**Problem requirements:** Which lines of the material hold the word "EMSP"? Copy each one.

**Input records:**
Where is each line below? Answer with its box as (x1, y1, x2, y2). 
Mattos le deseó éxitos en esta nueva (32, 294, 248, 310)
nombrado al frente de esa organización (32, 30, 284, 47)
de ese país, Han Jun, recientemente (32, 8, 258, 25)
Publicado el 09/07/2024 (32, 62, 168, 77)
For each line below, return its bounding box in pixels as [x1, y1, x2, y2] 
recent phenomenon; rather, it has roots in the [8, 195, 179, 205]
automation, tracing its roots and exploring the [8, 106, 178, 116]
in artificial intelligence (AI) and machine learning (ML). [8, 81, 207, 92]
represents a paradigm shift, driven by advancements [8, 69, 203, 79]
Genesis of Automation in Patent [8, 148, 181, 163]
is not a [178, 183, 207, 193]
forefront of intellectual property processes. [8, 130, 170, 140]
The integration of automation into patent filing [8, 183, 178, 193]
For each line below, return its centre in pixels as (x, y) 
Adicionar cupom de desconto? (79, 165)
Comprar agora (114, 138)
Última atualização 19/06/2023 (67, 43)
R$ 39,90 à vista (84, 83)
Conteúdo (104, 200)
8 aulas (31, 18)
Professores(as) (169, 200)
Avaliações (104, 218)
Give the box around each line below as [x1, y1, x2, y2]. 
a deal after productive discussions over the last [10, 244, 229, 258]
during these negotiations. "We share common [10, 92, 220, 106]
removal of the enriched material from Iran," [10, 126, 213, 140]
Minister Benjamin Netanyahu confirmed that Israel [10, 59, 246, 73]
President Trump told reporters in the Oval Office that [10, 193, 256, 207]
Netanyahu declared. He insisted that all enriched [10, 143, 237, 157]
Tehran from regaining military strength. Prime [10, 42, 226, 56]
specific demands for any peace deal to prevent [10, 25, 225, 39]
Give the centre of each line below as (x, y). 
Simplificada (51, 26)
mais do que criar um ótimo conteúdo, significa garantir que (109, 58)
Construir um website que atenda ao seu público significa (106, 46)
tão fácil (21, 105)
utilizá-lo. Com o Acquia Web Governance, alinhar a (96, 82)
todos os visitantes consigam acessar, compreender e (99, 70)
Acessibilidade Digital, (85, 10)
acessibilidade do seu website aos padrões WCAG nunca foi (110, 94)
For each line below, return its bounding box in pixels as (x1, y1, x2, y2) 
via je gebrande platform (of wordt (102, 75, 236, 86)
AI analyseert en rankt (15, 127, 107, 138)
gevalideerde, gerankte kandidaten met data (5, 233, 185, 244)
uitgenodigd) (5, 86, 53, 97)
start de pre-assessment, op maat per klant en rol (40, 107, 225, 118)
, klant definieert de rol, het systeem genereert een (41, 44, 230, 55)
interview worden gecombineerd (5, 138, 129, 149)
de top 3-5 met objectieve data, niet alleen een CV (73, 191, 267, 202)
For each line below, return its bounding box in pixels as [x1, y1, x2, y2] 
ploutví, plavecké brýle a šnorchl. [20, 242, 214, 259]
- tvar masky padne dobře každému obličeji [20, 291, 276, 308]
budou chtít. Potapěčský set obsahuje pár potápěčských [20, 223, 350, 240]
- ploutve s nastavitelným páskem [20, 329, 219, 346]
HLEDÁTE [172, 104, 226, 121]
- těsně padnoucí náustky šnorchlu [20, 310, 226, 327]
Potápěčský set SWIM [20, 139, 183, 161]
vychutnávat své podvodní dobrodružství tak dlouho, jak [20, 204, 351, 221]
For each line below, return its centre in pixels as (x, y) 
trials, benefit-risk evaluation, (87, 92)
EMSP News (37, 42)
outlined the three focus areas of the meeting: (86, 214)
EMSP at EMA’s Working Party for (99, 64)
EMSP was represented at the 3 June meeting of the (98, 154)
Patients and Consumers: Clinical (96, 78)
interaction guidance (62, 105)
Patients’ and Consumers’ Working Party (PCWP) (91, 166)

**Response area:**
EMSP News (37, 42)
EMSP at EMA’s Working Party for (99, 64)
EMSP was represented at the 3 June meeting of the (98, 154)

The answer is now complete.